---- DATA TO USE

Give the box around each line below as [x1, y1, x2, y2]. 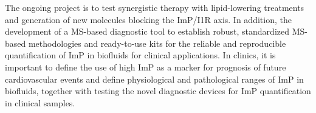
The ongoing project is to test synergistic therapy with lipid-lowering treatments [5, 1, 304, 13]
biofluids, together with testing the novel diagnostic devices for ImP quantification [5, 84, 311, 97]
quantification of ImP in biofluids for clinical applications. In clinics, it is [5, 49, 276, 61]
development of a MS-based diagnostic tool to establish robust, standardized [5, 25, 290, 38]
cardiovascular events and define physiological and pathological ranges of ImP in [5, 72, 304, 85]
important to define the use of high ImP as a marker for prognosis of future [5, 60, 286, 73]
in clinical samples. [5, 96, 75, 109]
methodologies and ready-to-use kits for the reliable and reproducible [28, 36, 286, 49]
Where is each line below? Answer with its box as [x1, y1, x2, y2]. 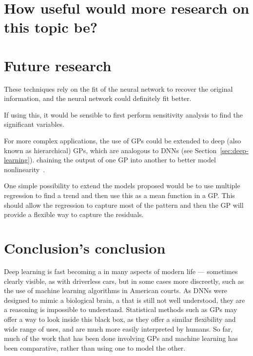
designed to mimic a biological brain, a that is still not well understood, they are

--------
---- DATA TO USE

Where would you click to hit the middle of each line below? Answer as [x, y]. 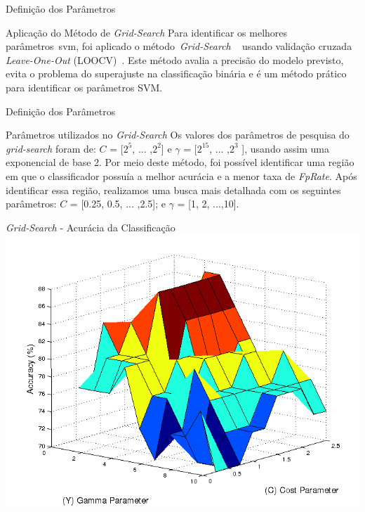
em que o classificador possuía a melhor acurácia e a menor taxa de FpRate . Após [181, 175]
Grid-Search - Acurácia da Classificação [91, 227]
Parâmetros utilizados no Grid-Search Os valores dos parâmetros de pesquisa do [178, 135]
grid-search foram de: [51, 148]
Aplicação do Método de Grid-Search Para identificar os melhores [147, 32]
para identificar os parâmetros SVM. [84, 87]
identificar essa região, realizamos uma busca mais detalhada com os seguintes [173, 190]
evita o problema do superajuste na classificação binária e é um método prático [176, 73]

--------

_AIM OF THE EXERCISE_:
Using the data above, retype exactly and only the lines from the one containing "methodologies and ready-to-use" up to and including the one containing "designed to mimic", with no pictures carried over.

_ANSWER TO THIS PROBLEM_:
methodologies and ready-to-use kits for the reliable and reproducible [28, 36, 286, 49]
Where is each line below? Answer with its box as [x1, y1, x2, y2]. 
designed to mimic a biological brain, a that is still not well understood, they are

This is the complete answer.